There were essentially two says to investigate colloquial language non-anecdotally: collect your own corpora (by eliciting speech, recording it, transcribing the recordings, and coding the transcriptions); or use other people's corpora, collected for other purposes (in which case, other people do the elicitation, recording, and transcribing, leaving you to do the coding — and of course the counting and the analysis). That's still the case.
Collecting your own corpora is hard work, it takes time (transcription is particularly tedious), it takes skill (in elicitation, especially; you can't just stick a microphone in someone's face and tell them to talk to you). and it takes money. Piggy-backing on other people's corpora hugely simplifies the task. For many purposes, that just won't do. But sometimes, things sing.
That's where Studs Terkel comes in. He spent decades interviewing (mostly) ordinary people and publishing the conversations, and he was fantastic at establishing a rapport with the folks he interviewed. The result was a body of corpora that's a goldmine of data for (some) linguists, from Division Street (1966) on.
It has its limitations, of course. In particular, the material is edited, which means that variants that either the interviewees or the editors are conscious of as socially significant are probably out of bounds, and some kinds of statistical tests are probably not going to be doable. But if you choose the right question, you can gain some insight.
In the old days, you still had to search through the texts by hand, mark all the relevant examples, code them, put them on index cards (so that they could later be sorted and counted on your living-room floor, or its equivalent); it helps a lot if the stuff you're reading actually has some interest for you. Some of this — though not all — can now be automated and immeasurably speeded up.
Studs's books were a big help. In particular, I used them to provide data for my first work on "stranded to", Verb Phrase Ellipsis leaving infinitival to as a remainder (as in "They told me to leave, but I didn't want to ___"). (My first published discussion was here, in 1982.)

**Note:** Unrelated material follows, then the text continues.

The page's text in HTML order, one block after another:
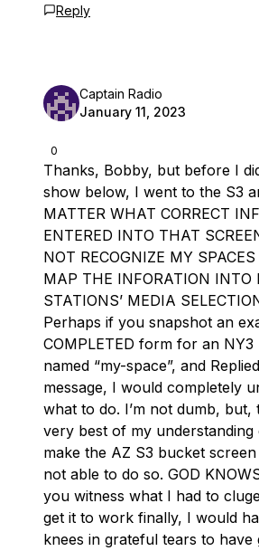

[I use his first name (well, the name he used; his birth name was Louis), partly because almost everyone did, and he invited it, but also because we actually talked, back in 2002, when I was trying to persuade him to give a plenary talk at the New Ways of Analyzing Variation conference at Stanford that year. He was charmed and honored by linguists' interests in the way be interviewed people and crafted his texts, but at around 90, the prospect of a plane trip from Chicago to San Francisco and a long crowded weekend of meetings, all of which would take him away from projects he wanted to finish before he died, was just too much. Who could argue with that?]
(Thanks to Ellen Prince, who first pointed me to Studs's books, very long ago.)